• YOUR TASK:
Only the lines below from the one with "et invenit navem" through the one with "other scopes will" are to be written out, exactly and without any images.

Data excerpts:
------------------------------------

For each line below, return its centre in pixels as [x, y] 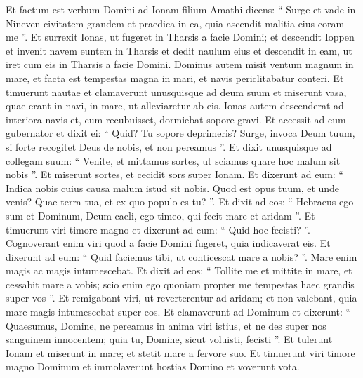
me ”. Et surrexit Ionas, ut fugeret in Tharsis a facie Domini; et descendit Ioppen [180, 37]
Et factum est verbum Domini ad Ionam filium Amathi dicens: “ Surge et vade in [181, 9]
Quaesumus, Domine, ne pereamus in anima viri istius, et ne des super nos [166, 325]
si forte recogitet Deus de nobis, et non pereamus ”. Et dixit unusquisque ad [169, 146]
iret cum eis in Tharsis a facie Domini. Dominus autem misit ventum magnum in [180, 64]
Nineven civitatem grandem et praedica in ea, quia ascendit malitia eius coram [175, 23]
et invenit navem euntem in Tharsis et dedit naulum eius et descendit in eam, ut [179, 50]
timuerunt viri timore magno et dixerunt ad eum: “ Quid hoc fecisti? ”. [158, 229]
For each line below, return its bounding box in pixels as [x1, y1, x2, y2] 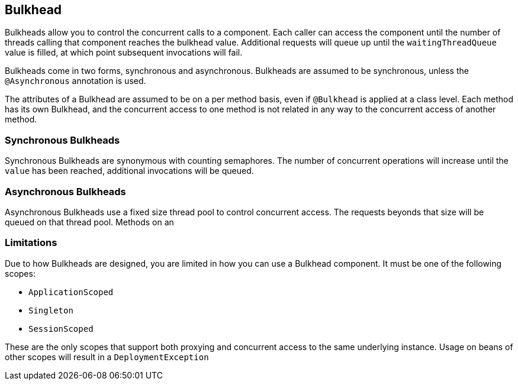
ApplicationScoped [28, 287, 114, 297]
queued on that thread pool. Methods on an [5, 216, 174, 227]
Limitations [5, 237, 57, 249]
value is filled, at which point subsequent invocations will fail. [5, 47, 243, 58]
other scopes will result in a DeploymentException [5, 351, 209, 362]
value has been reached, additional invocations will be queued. [5, 166, 254, 176]
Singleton [28, 305, 73, 315]
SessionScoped [28, 323, 94, 334]
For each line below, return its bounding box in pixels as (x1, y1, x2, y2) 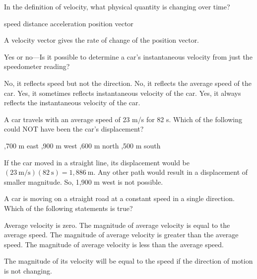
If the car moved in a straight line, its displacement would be (4, 157, 190, 167)
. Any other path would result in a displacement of (93, 167, 248, 177)
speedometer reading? (4, 61, 70, 71)
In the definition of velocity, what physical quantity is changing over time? (4, 1, 230, 11)
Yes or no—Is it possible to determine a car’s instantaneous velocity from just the (4, 51, 253, 62)
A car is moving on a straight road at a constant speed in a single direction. (4, 193, 235, 204)
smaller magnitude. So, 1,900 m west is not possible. (4, 176, 163, 187)
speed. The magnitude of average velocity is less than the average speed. (4, 239, 224, 249)
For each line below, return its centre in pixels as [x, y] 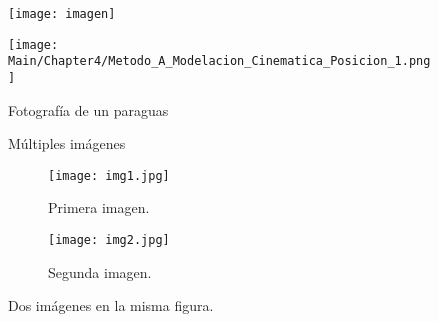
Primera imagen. [99, 207]
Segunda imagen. [100, 271]
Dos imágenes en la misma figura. [111, 305]
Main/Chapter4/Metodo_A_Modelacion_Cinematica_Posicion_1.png [219, 61]
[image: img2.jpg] [109, 240]
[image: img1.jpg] [109, 175]
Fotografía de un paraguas [88, 109]
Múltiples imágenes [67, 143]
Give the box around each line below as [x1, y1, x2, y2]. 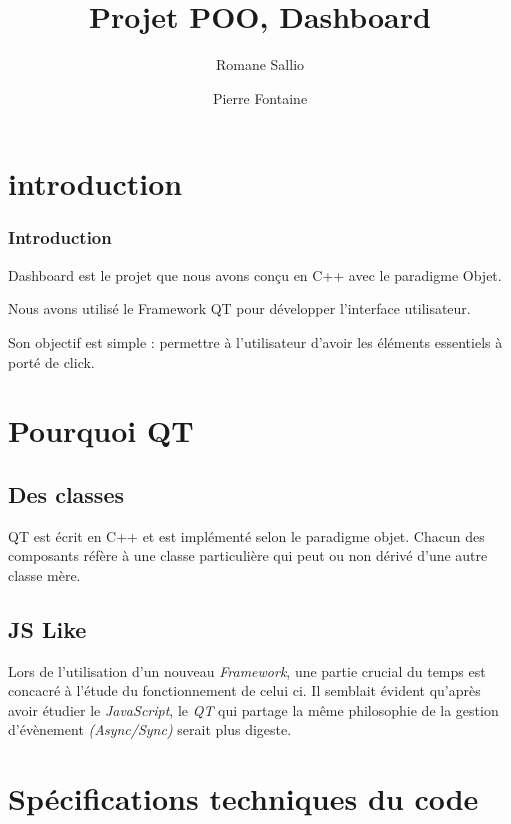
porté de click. [8, 351, 95, 372]
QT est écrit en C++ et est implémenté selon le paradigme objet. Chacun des [8, 525, 485, 546]
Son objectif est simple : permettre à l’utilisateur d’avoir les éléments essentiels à [8, 331, 503, 352]
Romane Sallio [215, 54, 305, 75]
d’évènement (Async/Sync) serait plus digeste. [8, 719, 292, 740]
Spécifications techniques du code [8, 778, 479, 819]
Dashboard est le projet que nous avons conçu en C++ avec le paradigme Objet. [8, 264, 502, 285]
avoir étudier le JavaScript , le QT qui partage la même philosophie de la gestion [8, 699, 499, 720]
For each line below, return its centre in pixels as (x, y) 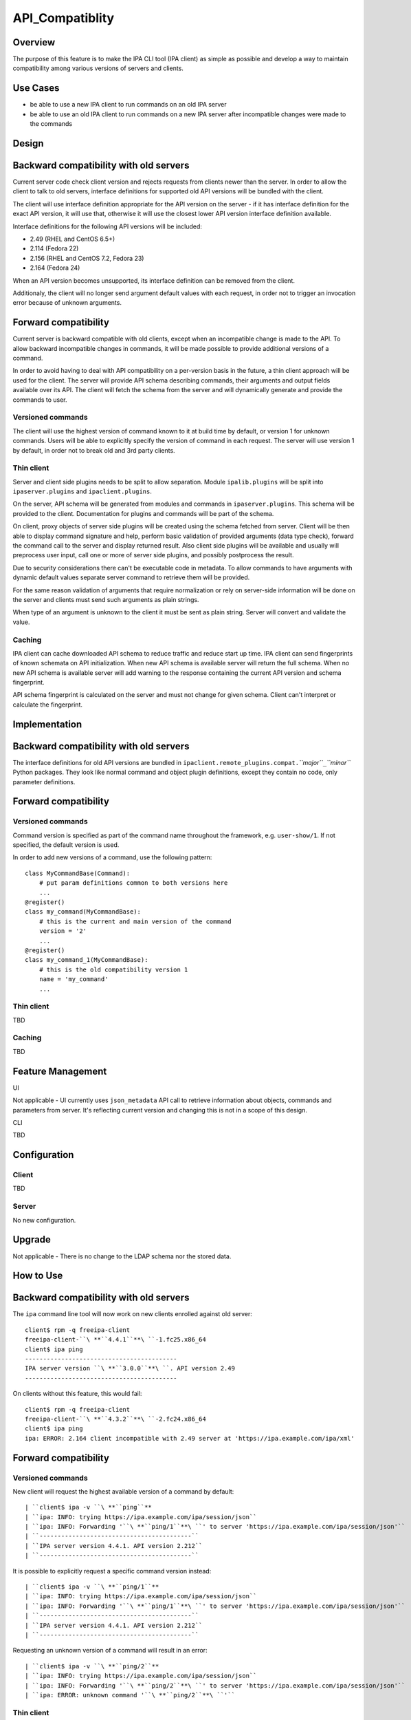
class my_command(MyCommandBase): (83, 912)
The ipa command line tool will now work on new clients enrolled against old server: (132, 1314)
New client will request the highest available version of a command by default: (123, 1491)
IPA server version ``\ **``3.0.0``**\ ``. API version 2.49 (130, 1368)
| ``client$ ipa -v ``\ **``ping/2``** (92, 1666)
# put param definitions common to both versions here (133, 883)
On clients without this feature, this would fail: (77, 1394)
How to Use (38, 1276)

------------------------------------

• REPLY:
et invenit navem euntem in Tharsis et dedit naulum eius et descendit in eam, ut [179, 50]
timuerunt viri timore magno et dixerunt ad eum: “ Quid hoc fecisti? ”. [158, 229]
For each line below, return its bounding box in pixels as [x1, y1, x2, y2] 
ApplicationScoped [28, 287, 114, 297]
queued on that thread pool. Methods on an [5, 216, 174, 227]
Limitations [5, 237, 57, 249]
value is filled, at which point subsequent invocations will fail. [5, 47, 243, 58]
other scopes will result in a DeploymentException [5, 351, 209, 362]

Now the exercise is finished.